By 1999 seven adult patients with GH deficiency and left ventricular failure received hexarelin administrations (i.v). The GH response to hexarelin was negligible in these patients. Moreover, hexarelin administration increased their LVEF without changing catecholamine levels, mean blood pressure, or cardiac output. For the first time, the acute administration of hexarelin proved to induce a positive inotropic effect in humans, GH-independent and mediated by specific myocardial receptors for a GH secretagogue peptide [29]. A subsequent study involving hexarelin administration to normal adults, severe GH-deficient patients (N=7), and patients with severe ischemic dilated cardiomyopathy (N=12), confirmed that the acute administration of hexarelin exerts a GH-independent positive inotropic effect likely mediated by specific GHRPs myocardial receptors [30]. This pioneering group, subsequently evaluated the cardiac performances of the acute hexarelin administration (2.0 micrograms/kg, i.v.) in patients undergoing by-pass surgery in comparison to patients given GH-releasing hormone, recombinant human GH, or placebo.

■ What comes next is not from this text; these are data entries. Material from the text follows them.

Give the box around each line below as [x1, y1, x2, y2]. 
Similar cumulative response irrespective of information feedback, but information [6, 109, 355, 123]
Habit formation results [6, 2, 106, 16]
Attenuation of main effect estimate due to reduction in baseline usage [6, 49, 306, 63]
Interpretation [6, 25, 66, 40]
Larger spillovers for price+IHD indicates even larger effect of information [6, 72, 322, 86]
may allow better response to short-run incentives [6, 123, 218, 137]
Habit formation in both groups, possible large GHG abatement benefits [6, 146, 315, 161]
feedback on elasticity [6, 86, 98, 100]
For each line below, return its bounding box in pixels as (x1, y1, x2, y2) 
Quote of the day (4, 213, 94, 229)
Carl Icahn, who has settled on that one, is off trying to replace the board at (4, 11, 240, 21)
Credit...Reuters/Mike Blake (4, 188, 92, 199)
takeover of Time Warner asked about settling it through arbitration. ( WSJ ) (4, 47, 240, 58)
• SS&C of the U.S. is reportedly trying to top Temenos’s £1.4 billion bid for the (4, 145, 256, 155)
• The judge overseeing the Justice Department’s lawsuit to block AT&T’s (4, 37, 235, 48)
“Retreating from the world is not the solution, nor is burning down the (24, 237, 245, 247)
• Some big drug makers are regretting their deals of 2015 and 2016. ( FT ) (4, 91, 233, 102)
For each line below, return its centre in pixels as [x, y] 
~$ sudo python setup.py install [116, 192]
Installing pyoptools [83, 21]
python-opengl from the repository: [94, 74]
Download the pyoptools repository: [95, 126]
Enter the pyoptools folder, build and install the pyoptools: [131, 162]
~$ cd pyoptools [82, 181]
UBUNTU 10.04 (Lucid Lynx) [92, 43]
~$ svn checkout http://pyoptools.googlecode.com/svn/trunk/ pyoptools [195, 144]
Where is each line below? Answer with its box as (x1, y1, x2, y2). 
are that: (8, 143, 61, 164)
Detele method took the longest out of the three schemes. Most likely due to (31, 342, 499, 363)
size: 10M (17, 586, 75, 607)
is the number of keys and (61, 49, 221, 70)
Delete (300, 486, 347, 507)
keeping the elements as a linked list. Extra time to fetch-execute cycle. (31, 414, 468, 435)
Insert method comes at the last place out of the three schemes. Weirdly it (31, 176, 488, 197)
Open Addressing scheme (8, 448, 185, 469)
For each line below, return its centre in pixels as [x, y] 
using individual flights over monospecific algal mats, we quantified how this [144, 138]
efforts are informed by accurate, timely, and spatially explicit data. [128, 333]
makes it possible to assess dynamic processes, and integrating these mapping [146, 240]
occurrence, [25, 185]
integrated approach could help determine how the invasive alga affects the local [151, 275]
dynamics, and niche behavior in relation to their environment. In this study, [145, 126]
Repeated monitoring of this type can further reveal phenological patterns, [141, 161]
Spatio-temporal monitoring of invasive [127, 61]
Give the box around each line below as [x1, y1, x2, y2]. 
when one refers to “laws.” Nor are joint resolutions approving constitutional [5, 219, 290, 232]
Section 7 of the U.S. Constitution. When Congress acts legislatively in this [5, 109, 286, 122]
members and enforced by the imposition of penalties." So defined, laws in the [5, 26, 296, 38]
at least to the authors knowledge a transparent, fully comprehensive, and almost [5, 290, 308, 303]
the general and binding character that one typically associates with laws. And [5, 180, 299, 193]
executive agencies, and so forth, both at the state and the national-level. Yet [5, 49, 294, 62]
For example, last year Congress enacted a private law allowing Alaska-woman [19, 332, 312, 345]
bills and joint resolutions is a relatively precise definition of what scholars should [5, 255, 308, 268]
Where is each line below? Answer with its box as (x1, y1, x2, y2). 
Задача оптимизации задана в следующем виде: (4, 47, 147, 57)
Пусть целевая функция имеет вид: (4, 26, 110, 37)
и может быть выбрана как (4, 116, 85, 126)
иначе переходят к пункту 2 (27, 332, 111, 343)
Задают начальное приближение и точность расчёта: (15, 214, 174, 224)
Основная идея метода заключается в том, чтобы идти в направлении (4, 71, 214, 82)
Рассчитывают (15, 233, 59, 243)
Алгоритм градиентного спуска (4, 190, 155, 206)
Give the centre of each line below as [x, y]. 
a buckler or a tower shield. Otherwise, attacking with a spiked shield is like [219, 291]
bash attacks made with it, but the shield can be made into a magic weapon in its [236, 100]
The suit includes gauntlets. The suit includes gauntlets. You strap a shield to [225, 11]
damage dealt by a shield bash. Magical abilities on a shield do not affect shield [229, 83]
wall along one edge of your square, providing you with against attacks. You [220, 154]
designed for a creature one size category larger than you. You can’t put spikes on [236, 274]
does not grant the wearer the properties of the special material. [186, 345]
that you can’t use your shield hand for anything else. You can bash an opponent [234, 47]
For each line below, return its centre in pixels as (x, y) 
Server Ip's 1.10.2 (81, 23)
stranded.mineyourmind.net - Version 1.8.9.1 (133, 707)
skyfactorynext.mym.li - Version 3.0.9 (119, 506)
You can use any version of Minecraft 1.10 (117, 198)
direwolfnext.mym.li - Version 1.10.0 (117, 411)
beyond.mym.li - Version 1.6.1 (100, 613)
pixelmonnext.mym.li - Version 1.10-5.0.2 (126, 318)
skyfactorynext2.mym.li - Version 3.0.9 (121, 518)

The study concluded that the acute administration of hexarelin improves cardiac performance without any relevant variation in systemic vascular resistance, induced a reduction of wedge pressure, and significantly, that these cardiotropic effects were not shown by the other concurrent interventions [31].

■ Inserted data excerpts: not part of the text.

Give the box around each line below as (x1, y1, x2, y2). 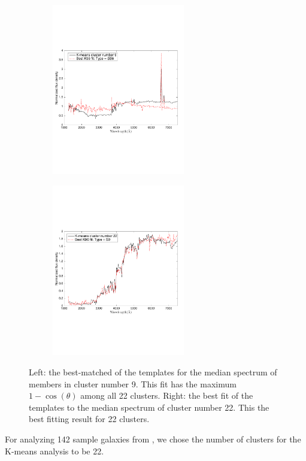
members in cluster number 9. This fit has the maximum (29, 377, 237, 390)
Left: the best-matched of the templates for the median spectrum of (29, 366, 277, 378)
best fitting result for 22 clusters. (29, 413, 150, 425)
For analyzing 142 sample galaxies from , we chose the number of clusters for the (5, 433, 301, 445)
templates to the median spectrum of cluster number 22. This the (29, 401, 269, 413)
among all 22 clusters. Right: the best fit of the (80, 389, 253, 402)
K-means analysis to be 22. (5, 444, 104, 457)
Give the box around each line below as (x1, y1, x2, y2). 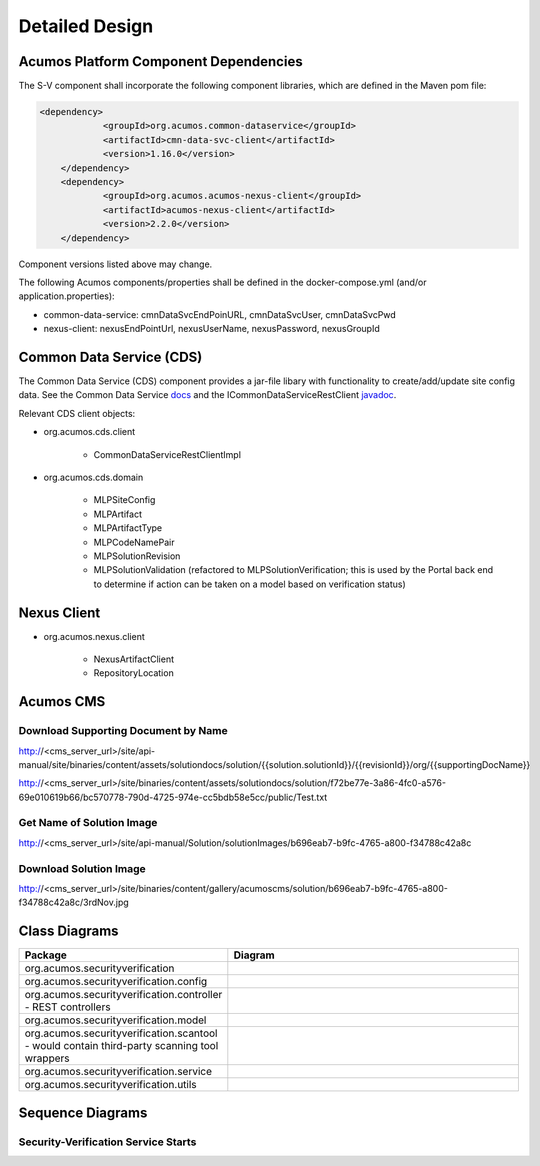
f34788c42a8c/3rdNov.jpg (18, 896, 129, 909)
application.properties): (18, 290, 115, 302)
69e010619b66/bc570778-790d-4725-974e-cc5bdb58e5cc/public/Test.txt (18, 791, 328, 803)
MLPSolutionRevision (93, 550, 181, 562)
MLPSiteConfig (93, 494, 156, 506)
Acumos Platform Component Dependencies (18, 53, 304, 70)
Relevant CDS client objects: (18, 407, 136, 419)
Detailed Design (18, 15, 154, 37)
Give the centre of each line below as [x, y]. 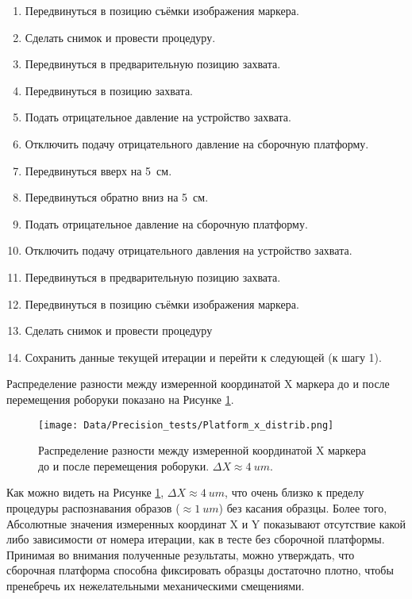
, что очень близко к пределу [295, 492]
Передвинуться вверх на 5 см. [98, 170]
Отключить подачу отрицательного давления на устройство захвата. [189, 250]
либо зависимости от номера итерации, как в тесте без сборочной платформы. [196, 539]
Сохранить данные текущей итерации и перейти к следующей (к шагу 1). [203, 357]
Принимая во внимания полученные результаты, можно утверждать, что [181, 554]
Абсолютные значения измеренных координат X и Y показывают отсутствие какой [206, 523]
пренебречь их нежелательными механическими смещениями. [156, 585]

These human subjects’ studies were paralleled by contemporary experimental progresses in basic science, which demonstrated that hexarelin enhanced H9c2 cardiomyocytes proliferation in a dose-dependent manner. Since these were in vitro experiments, completely excluded a potential intervention of the GH axis and clearly indicated a direct GHRP binding to cardiac cells membranes [32]. Van de Breghe group demonstrated that 14 days of pretreatment with GHRP-2, but not GH, selectively protected against the postischemic diastolic dysfunction and myocardial stunning of excised hearts submitted to ischemia/reperfusion in isolated, perfused rabbit hearts [33].

 TO-2 hamster model of dilated cardiomyopathy (DCM) characterized by progressive left ventricular (LV) dilation, LV wall thinning, LV systolic dysfunction, and reduced life span; both GHRP-2 and GHRP-6, ameliorated all the dysfunctional ventricular parameters and reduced the progression of the DCM [34].  We also examined the potential impact of GHRP-6 in a rat model of DCM/heart failure induced by doxorubicin (DX). The concurrent administration of GHRP-6 was undertaken with the purpose to study the potential prophylactic impact before the cardiac function demise.  As part of the prolonged treatment with DX, the concurrent administration of GHRP-6 completely prevented failure of cardiac function, evaluated as the percentage of ejection fraction by echocardiography (Figure 2-prevention). This effect significantly increased the animals' survival. Similar results were obtained in the therapeutic administration schedule, with functional recovery of cardiac muscle to physiological levels (Figure 2-regression), also attenuating systemic damages and, consequently, decreasing rats’ mortality rates. In the experimental model of DX-induced cardiac and systemic damage, GHRP-6 additionally attenuated a variety of extracardiac damages observed in the renal tubular and bronchoalveolar epithelial structures as in the hepatic parenchyma [35].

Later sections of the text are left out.